L’air est vert, épais, presque gluant. Des marais s’étendent à perte de vue. Délimités en bassins par des plantations d’arbres-bouteille dont les racines plongent dans la vase. Sous une eau opalescente aux iridescences dorées ondule un inextricable tapis d’algues perlières aux reflets bleutés. L’architecture parfaite des bassins de culture est brisée çà et là par les villes flottantes des modz, et les guérites des gardiens.

Zoom sur une guérite qui plante ses pattes graciles dans la vase bleu et or de quatre bassins contigus, à l’intersection de deux haies d’arbres-bouteille...

— La terraformation, c’est de la merde, lance un jeune stagiaire du nom de Marek Khalan à son milicien instructeur. On transforme une planète morte en planète invivable.

L’autre le regarde en plissant un œil, signifiant grosso modo « Qu’est-ce que tu me chantes là petit con ? »

— Qu’est-ce que tu me chantes là, petit con ? (Bingo.) C’est parce que cette planète est invivable que t’as — peut-être — une chance de ramasser du fric.

— Je disais ça juste pour parler...

— Ouais... Eh bien choisis un autre sujet de conversation. Le boulot, c’est sacré. On en chie un peu, mais on est les rois. On fait ce qu’on veut, tu piges ? Si un modz t’emmerde, tu lui casses la gueule. Et si tu as envie de tirer un coup, tu appelles une femelle et elle te suce.
Le stagiaire fait des yeux ronds.

— Enfin, si t’es pédé, tu peux toujours appeler un mâle !
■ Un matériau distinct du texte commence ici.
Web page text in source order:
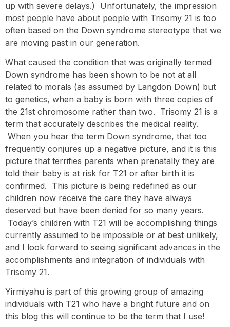
up with severe delays.) Unfortunately, the impression
most people have about people with Trisomy 21 is too
often based on the Down syndrome stereotype that we
are moving past in our generation.
What caused the condition that was originally termed
Down syndrome has been shown to be not at all
related to morals (as assumed by Langdon Down) but
to genetics, when a baby is born with three copies of
the 21st chromosome rather than two. Trisomy 21 is a
term that accurately describes the medical reality.
When you hear the term Down syndrome, that too
frequently conjures up a negative picture, and it is this
picture that terrifies parents when prenatally they are
told their baby is at risk for T21 or after birth it is
confirmed. This picture is being redefined as our
children now receive the care they have always
deserved but have been denied for so many years.
Today’s children with T21 will be accomplishing things
currently assumed to be impossible or at best unlikely,
and I look forward to seeing significant advances in the
accomplishments and integration of individuals with
Trisomy 21.
Yirmiyahu is part of this growing group of amazing
individuals with T21 who have a bright future and on
this blog this will continue to be the term that I use!
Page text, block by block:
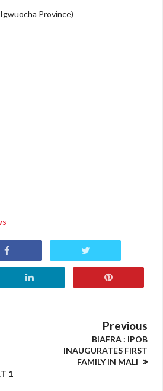
Province)
1
Previous
BIAFRA : IPOB
INAUGURATES FIRST
FAMILY IN MALI
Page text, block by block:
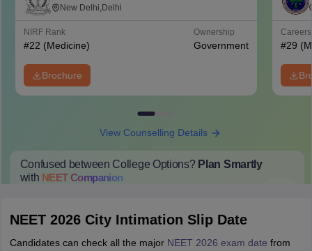
Mahavir Medical College and Safdarjung
New Delhi,Delhi
NIRF Rank
#22 (Medicine)
Ownership
Government
Brochure
#29
View Counselling Details
Confused between College Options? Plan Smartly
with NEETCompanion
NEET 2026 City Intimation Slip Date
Candidates can check all the major NEET 2026 exam date from
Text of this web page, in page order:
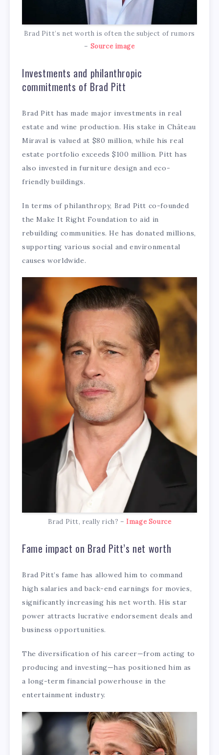
Brad Pitt’s net worth is often the subject of rumors
– Source image
Investments and philanthropic
commitments of Brad Pitt
Brad Pitt has made major investments in real
estate and wine production. His stake in Château
Miraval is valued at $80 million, while his real
estate portfolio exceeds $100 million. Pitt has
also invested in furniture design and eco-
friendly buildings.
In terms of philanthropy, Brad Pitt co-founded
the Make It Right Foundation to aid in
rebuilding communities. He has donated millions,
supporting various social and environmental
causes worldwide.
Brad Pitt, really rich? – Image Source
Fame impact on Brad Pitt’s net worth
Brad Pitt’s fame has allowed him to command
high salaries and back-end earnings for movies,
significantly increasing his net worth. His star
power attracts lucrative endorsement deals and
business opportunities.
The diversification of his career—from acting to
producing and investing—has positioned him as
a long-term financial powerhouse in the
entertainment industry.
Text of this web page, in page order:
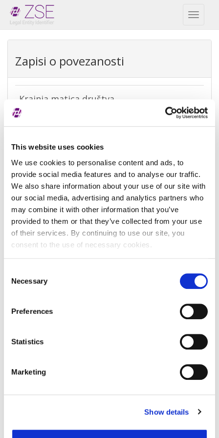
This website uses cookies
We use cookies to personalise content and ads, to
provide social media features and to analyse our traffic.
We also share information about your use of our site with
our social media, advertising and analytics partners who
may combine it with other information that you’ve
provided to them or that they’ve collected from your use
of their services. By continuing to use our site, you
consent to the use of necessary cookies.
Selection
Necessary
Preferences
Statistics
Marketing
Show details
Toggle
Zapisi o povezanosti
Krajnja matica društva
izuzetka
Razlog
izuzeća
Ne postoji matica jer je kontrola nad
subjektom ostvarena od strane
fizičke osobe
Referenca
Ime:
Telefon:
Razlog podnošenja zahtjeva za provjeru točnosti:

Les yeux du stagiaire s’agrandissent encore plus.

— Mais... Le milicien éclate de rire.

— Je plaisante... je plaisante... Je vois bien que t’as pas l’allure d’une tarlouze, même si tu as tendance à réfléchir un peu trop.

Le stagiaire secoue la tête.

— Vous cherchez à m’épater, c’est ça ?

Le milicien s’approche de la rambarde. Il pose une main gantée sur la glissière en bois, qui fait entendre un bruit spongieux. Le taux d’humidité́ doit avoisiner les 99 % et la moindre plaie met des mois à cicatriser. D’où les combinaisons intégrales obligatoires. La Teratek n’a pas envie de gaspiller de l’argent pour soigner ses employés. Toute blessure est synonyme de licenciement. C’est inscrit en grosses lettres dans le contrat d’embauche.
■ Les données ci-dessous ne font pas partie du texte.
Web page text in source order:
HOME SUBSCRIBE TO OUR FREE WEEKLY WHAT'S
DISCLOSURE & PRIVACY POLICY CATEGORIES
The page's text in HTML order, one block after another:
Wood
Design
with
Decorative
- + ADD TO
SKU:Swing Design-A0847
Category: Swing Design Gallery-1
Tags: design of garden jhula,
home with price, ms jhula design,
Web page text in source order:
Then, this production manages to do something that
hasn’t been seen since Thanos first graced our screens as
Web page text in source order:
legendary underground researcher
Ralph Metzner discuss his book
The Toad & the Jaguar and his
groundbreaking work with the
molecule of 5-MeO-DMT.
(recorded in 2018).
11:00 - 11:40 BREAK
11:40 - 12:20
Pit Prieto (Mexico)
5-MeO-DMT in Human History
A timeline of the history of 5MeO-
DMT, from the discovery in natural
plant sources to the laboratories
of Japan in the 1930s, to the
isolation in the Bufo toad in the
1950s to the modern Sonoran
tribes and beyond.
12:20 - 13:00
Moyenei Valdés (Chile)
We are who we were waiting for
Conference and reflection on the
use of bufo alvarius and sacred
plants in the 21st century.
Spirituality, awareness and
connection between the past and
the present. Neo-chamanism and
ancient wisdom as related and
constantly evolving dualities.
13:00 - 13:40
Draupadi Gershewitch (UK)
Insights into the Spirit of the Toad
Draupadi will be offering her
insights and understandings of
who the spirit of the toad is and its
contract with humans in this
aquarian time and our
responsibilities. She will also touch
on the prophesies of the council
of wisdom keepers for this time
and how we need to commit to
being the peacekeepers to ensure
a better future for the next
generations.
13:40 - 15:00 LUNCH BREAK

Les modz, eux, n’ont pas de contrats. Ce sont des sous-hommes, des transgènes, et ils peuvent crever.

La journée de ramassage est terminée. Une interminable file d’individus, mâles et femelles confondus, s’extirpe des marais de plantations pour rejoindre la zone de marécages sauvages où ils ont établi leur ville. Enfin, si on peut appeler « ville » un tas de cahutes flottantes en algues tressées.

Ramon Cortez ne les a jamais comptées, sinon le chiffre lui aurait donné le vertige et il aurait compris que les modz se révolteraient tôt ou tard, une histoire qu’il nous faudra probablement raconter lorsque le coup de force du révérend Flighenstein se sera paré des couleurs du mythe. Pour l’instant, Ramon Cortez, milicien en faction à la guérite 154, pose une main sur la rambarde en bois gonflée d’eau, serrant fermement l’autre sur la crosse de son borden physiotraceur.

Il regarde les modz passer en dessous de lui.

— Eh ! toi ! Une femelle aux écailles dorsales qui tirent vers le jaune et à la soie ventrale
rougeâtre lève la tête vers lui d’un air interrogatif.

— Oui, toi, monte ! La femelle se tourne vers le mâle qui la suit, comme pour demander son
assentiment.

— C’est moi qui commande ici. Personne d’autre n’a d’avis à donner. Monte tout de suite ! C’est un ordre... Ramon Cortez rentre dans la guérite.

— Qu’est-ce que vous allez faire ? demande le stagiaire Khalan, passablement inquiet.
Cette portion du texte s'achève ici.